Regardless of who gets elected in November, the markets will drop and then see a correction. I'm holding on to cash in preparation to pick up some more of my favorites.:biggrin-new:


----------



## mrPPincer (Nov 21, 2011)

You think so?
I'd think a Trump win would result in a plunge followed by an indeterminable period of uncertainty (never a good thing for the markets).
& a Hillary win would signify business as usual to the markets, which would result in a small bump, that's my guess anyways.


----------



## MrsPartridge (May 15, 2016)

Yes, a Hillary win will give us a drop and then it'll be back to normal. Trump will be a longer drop, as you say. In that case gold should go up.


----------



## mordko (Jan 23, 2016)

Don't think the markets are pricing the possibility of Trump's win because the likelihood is so low. If the odds change then I would expect a large drop. Clinton is already priced into the markets. Everyone is assuming that she won't actually implement the anti-business policies which she talks about to win support on the left.


----------



## james4beach (Nov 15, 2012)

As much as I dislike Trump, I'd love to see him strike some fear into the Federal Reserve and prompt them to end their 7 year pump job of stock & bond markets.


----------



## mordko (Jan 23, 2016)

Trump winning is a more significant threat to economy and markets than N Korea launching a nuclear weapon.


----------



## AltaRed (Jun 8, 2009)

mordko said:


> Trump winning is a more significant threat to economy and markets than N Korea launching a nuclear weapon.
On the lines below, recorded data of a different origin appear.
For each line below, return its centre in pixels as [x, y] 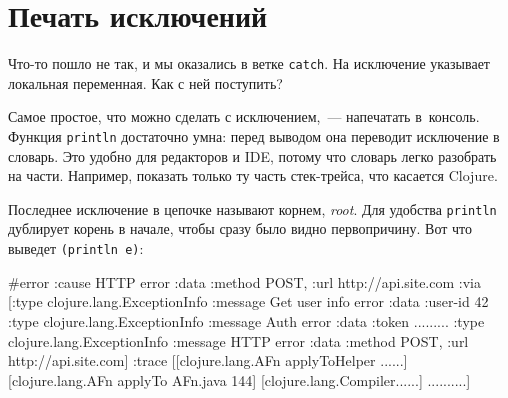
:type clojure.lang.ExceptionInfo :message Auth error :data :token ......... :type [246, 320]
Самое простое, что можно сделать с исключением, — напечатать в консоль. [244, 116]
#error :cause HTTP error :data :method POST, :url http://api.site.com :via [244, 281]
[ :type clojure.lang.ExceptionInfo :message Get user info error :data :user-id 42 [248, 301]
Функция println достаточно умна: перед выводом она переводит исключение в [254, 135]
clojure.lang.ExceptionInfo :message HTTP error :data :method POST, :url [238, 340]
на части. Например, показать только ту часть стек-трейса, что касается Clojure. [253, 175]
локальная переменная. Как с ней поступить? [145, 82]
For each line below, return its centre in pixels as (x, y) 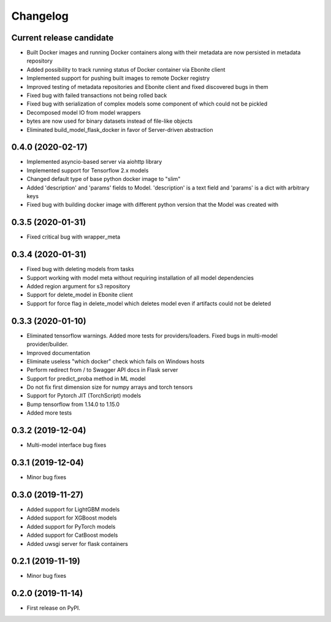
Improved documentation (59, 353)
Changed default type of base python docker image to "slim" (104, 179)
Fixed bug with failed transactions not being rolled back (97, 96)
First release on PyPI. (54, 608)
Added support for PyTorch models (71, 526)
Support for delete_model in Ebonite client (80, 295)
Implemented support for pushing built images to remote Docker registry (118, 78)
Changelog (40, 16)
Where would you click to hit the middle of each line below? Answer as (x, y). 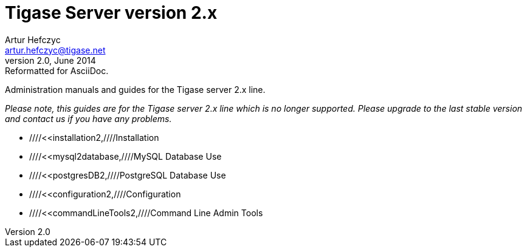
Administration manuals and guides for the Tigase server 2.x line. (135, 89)
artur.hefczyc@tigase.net (55, 50)
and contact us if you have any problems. (88, 118)
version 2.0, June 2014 (50, 60)
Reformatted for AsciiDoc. (57, 70)
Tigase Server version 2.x (111, 13)
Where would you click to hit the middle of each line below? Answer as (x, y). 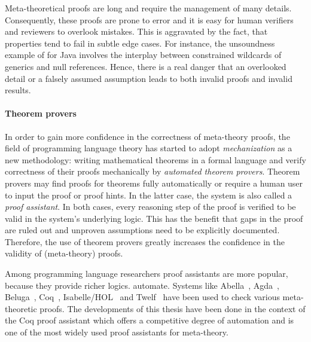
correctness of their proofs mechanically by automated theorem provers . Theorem (153, 171)
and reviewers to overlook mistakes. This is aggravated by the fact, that (136, 31)
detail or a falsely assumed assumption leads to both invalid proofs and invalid (149, 78)
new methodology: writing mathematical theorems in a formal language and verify (155, 159)
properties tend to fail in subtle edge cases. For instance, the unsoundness (140, 43)
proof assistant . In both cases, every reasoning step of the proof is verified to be (150, 207)
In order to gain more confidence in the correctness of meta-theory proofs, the (147, 136)
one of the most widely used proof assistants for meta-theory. (117, 332)
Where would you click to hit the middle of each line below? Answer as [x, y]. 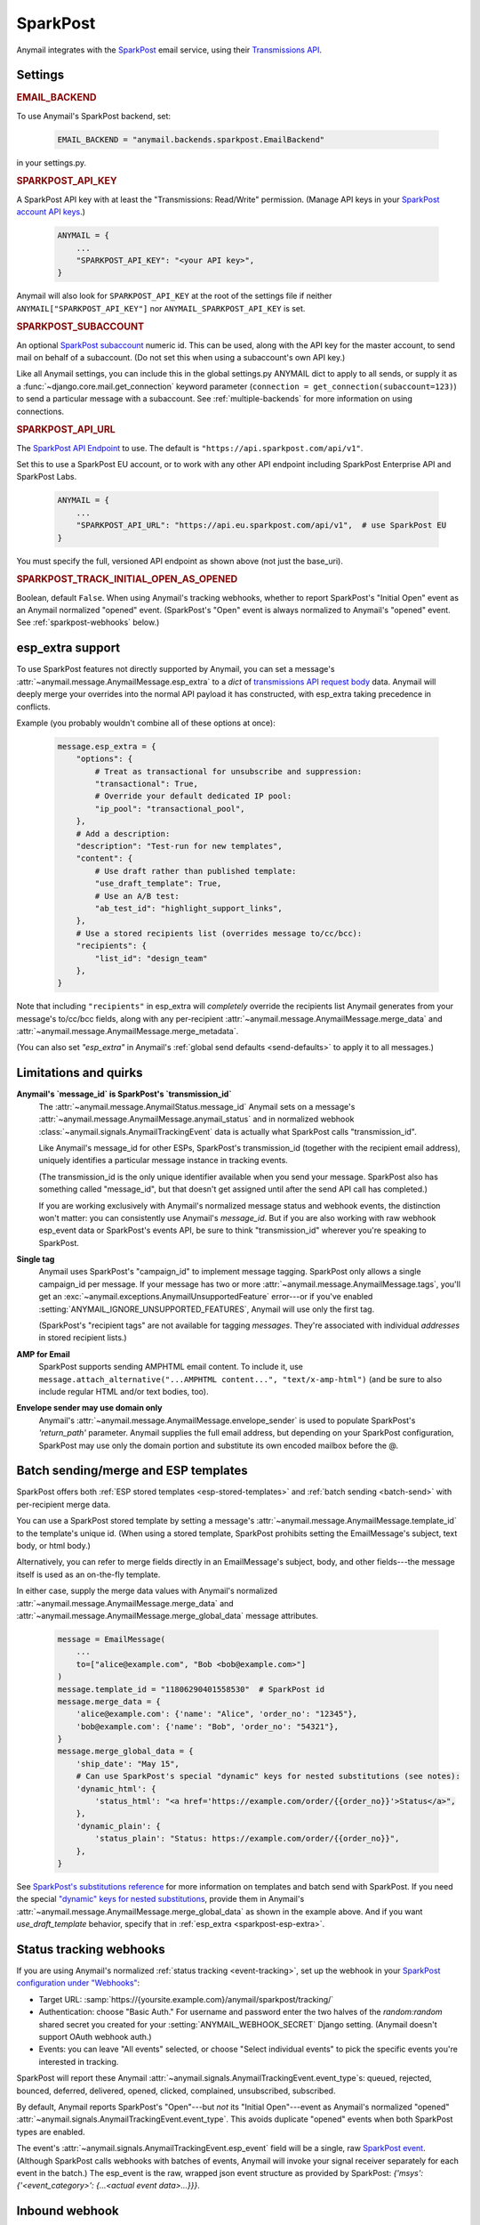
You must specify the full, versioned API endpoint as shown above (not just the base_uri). [180, 561]
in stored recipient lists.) [83, 1338]
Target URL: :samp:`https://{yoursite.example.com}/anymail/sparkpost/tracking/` [186, 1999]
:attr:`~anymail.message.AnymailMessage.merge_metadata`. [128, 1032]
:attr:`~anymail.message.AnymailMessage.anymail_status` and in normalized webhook [196, 1119]
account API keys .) [51, 212]
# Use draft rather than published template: [196, 871]
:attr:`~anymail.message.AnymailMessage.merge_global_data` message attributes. [168, 1615]

He's made a lot of grandiose statements regarding taxes, free trade deals, etc. Fortunately, he can't do all that much without Congress.


----------



## mordko (Jan 23, 2016)

Perhaps, but I wouldn't want to find out for sure. Besides, who said the Congress is pro-trade?


----------



## Nelley (Aug 14, 2016)

AltaRed said:


> He's made a lot of grandiose statements regarding taxes, free trade deals, etc. Fortunately, he can't do all that much without Congress.


I heard Trump say he wants a large corporate tax cut and a large personal income tax cut-he isn't exactly Bernie Sanders.


----------



## mordko (Jan 23, 2016)

Yes, a very different kind of moronic populist.


----------



## Nelley (Aug 14, 2016)

mordko said:


> Yes, a very different kind of moronic populist.


Yeah and Mordko doesn't find his hair sexy either.


----------



## gibor365 (Apr 1, 2011)

imho, there won't be any difference regardless of elections outcome ... Any POTUS can do only what he/she is allowed to do.... If markets will go sharply down, will buy more dividends champions like JNJ, EMR, PG, PEP, MCD etc


----------



## Market Lost (Jul 27, 2016)

james4beach said:


> As much as I dislike Trump, I'd love to see him strike some fear into the Federal Reserve and prompt them to end their 7 year pump job of stock & bond markets.


I think it's preferable to the alternative, which would be the Great Depression Part 2.


----------



## Market Lost (Jul 27, 2016)

Nelley said:


> Yeah and Mordko doesn't find his hair sexy either.


I wasn't aware that hair was made out of polyester.


----------



## james4beach (Nov 15, 2012)

To be very clear on this ... I _don't_ want Trump to be elected.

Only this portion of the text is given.